▶ _DIRECTIONS FOR THIS TASK_:
Using the records below, give again exactly the lines from the line that contains "luxurious rug will" through the line that contains "fade and stain", both ends included, and only those.

EXERCISE INPUT Start Marker

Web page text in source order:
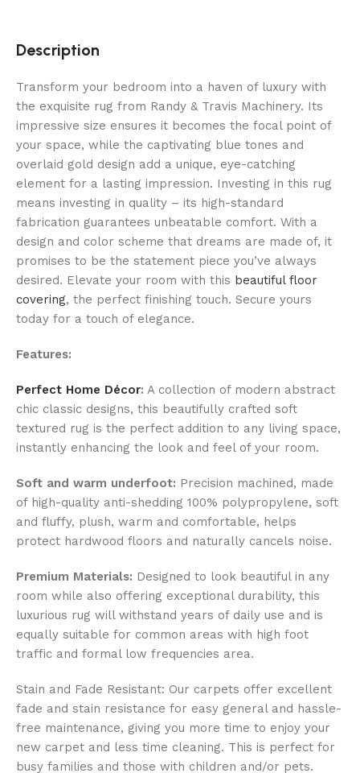
Description
Transform your bedroom into a haven of luxury with
the exquisite rug from Randy & Travis Machinery. Its
impressive size ensures it becomes the focal point of
your space, while the captivating blue tones and
overlaid gold design add a unique, eye-catching
element for a lasting impression. Investing in this rug
means investing in quality – its high-standard
fabrication guarantees unbeatable comfort. With a
design and color scheme that dreams are made of, it
promises to be the statement piece you’ve always
desired. Elevate your room with this beautiful floor
covering, the perfect finishing touch. Secure yours
today for a touch of elegance.
Features:
Perfect Home Décor: A collection of modern abstract
chic classic designs, this beautifully crafted soft
textured rug is the perfect addition to any living space,
instantly enhancing the look and feel of your room.
Soft and warm underfoot: Precision machined, made
of high-quality anti-shedding 100% polypropylene, soft
and fluffy, plush, warm and comfortable, helps
protect hardwood floors and naturally cancels noise.
Premium Materials: Designed to look beautiful in any
room while also offering exceptional durability, this
luxurious rug will withstand years of daily use and is
equally suitable for common areas with high foot
traffic and formal low frequencies area.
Stain and Fade Resistant: Our carpets offer excellent
fade and stain resistance for easy general and hassle-
free maintenance, giving you more time to enjoy your
new carpet and less time cleaning. This is perfect for
busy families and those with children and/or pets.
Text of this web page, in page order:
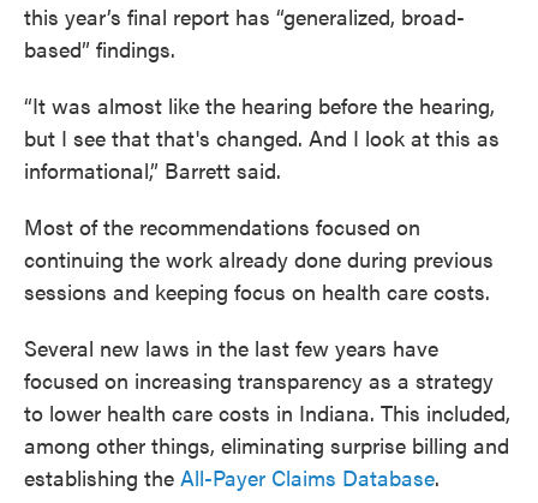
this year’s final report has “generalized, broad-
based” findings.
“It was almost like the hearing before the hearing,
but I see that that's changed. And I look at this as
informational,” Barrett said.
Most of the recommendations focused on
continuing the work already done during previous
sessions and keeping focus on health care costs.
Several new laws in the last few years have
focused on increasing transparency as a strategy
to lower health care costs in Indiana. This included,
among other things, eliminating surprise billing and
establishing the All-Payer Claims Database.
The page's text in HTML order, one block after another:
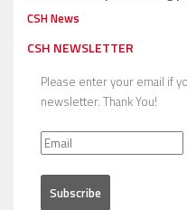
CSH News
CSH NEWSLETTER
Please enter your email if
newsletter. Thank You!
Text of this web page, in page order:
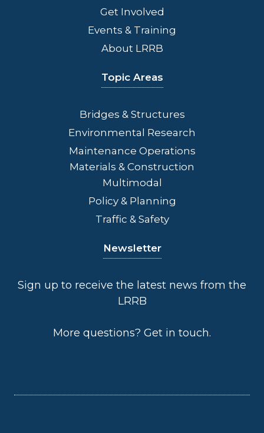
Get Involved
Events & Training
About LRRB
Topic Areas
Bridges & Structures
Environmental Research
Maintenance Operations
Materials & Construction
Multimodal
Policy & Planning
Traffic & Safety
Newsletter
Sign up to receive the latest news from the
LRRB
More questions? Get in touch.
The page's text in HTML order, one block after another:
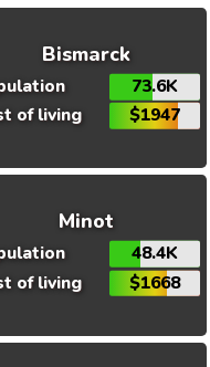
Bismarck
73.6K
of living
$1947
Minot
48.4K
of living
$1668

EXERCISE INPUT End Marker

▶ _TASK RESULT_:
luxurious rug will withstand years of daily use and is
equally suitable for common areas with high foot
traffic and formal low frequencies area.
Stain and Fade Resistant: Our carpets offer excellent
fade and stain resistance for easy general and hassle-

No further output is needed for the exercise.